Of course, you can fine tune CodeBERT for multi-classification problem. I think your modification should be enough. You can view the source code again. If necessary, you can post error messages.
You can find the logic in process_data.py.

hmdgit commented 4 years ago

Thanks for the clarification and guidance:

For multi-classification problem, I was facing following issue at utils.py:

ValueError: Target is multiclass but average='binary'. Please choose another average setting, one of [None, 'micro', 'macro', 'weighted'].

However, I change it into the following and codebert successfully fine-tunes on multi-classification model:

f1 = f1_score(y_true=labels, y_pred=preds,average='weighted')

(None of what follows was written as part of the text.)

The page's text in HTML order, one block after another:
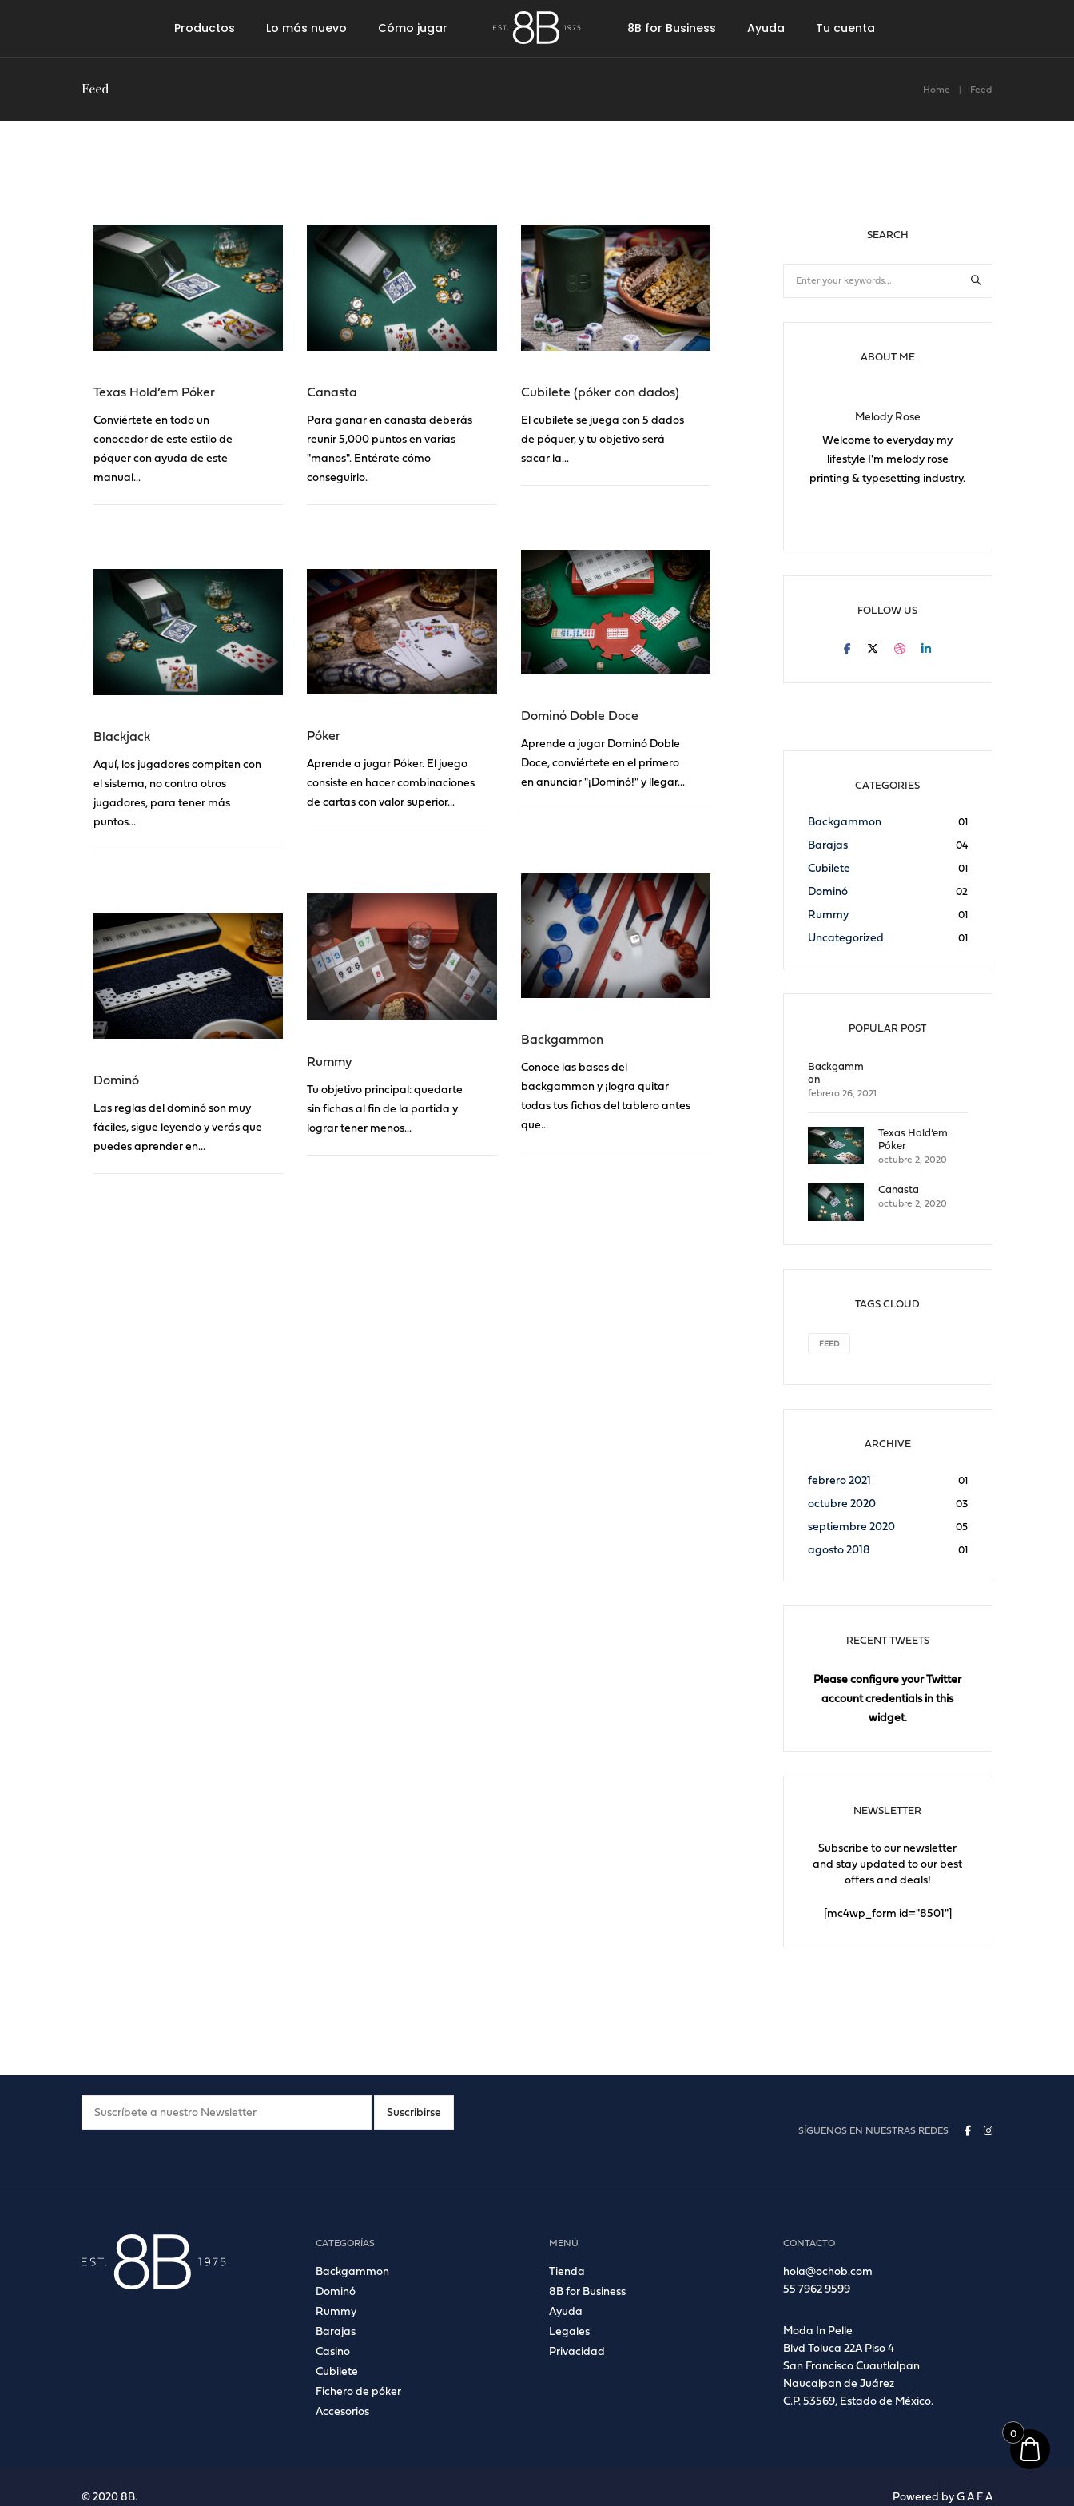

For a document generation task, I am confused in preparing a dataset. For this purpose, I use the real pair of natural language description and code snippets and place them in jsonl.gz format. As it seems that there is no place for negative instances in json.gz format. So, I don't use them. Is it right?
In order to finetune CODEBERT (MLM, INIT=ROBERTA), I need to create a dataset training, validation (train.txt and valid.txt), in a way that I will replace 15% tokens in each pair of natural language description and code snippet with keyword and it will be same for negative and positive samples as described above and fine tune them by using model shared by you as 'pretrained_codebert(mlm)'. Is it right? Secondly, what about test.txt, should I use the same strategy as used in train.txt and valid.txt, to calculate MRR?
How can I prepare dataset for CODEBERT (RTD, INIT=ROBERTA)? It seems that for RTD, I need to prepare unimodal data set (train.txt, test.txt, valid.txt) with code snippet and empty doc_string? Should I use 'pretrained_codebert' model for finetuning? and do I need to use the same fine-tuning script or there will be another script for this purpose?
For 'CODEBERT (MLM+RTD, INIT=ROBERTA)', should I use pretrained model named as 'pretrained_codebert (MLM)' or 'pretrained_codebert'? How can I prepare dataset for this purpose?
In section 4.2 on NL-PL probing, to evaluate on the NL side it is mentioned that the input includes the complete code and a masked NL documentation. Similarly, to evaluate on the PL side, it is mentioned that the input includes the complete NL documentation and masked code. However, in the following provided script, there is no place to input both. How can I provide both inputs?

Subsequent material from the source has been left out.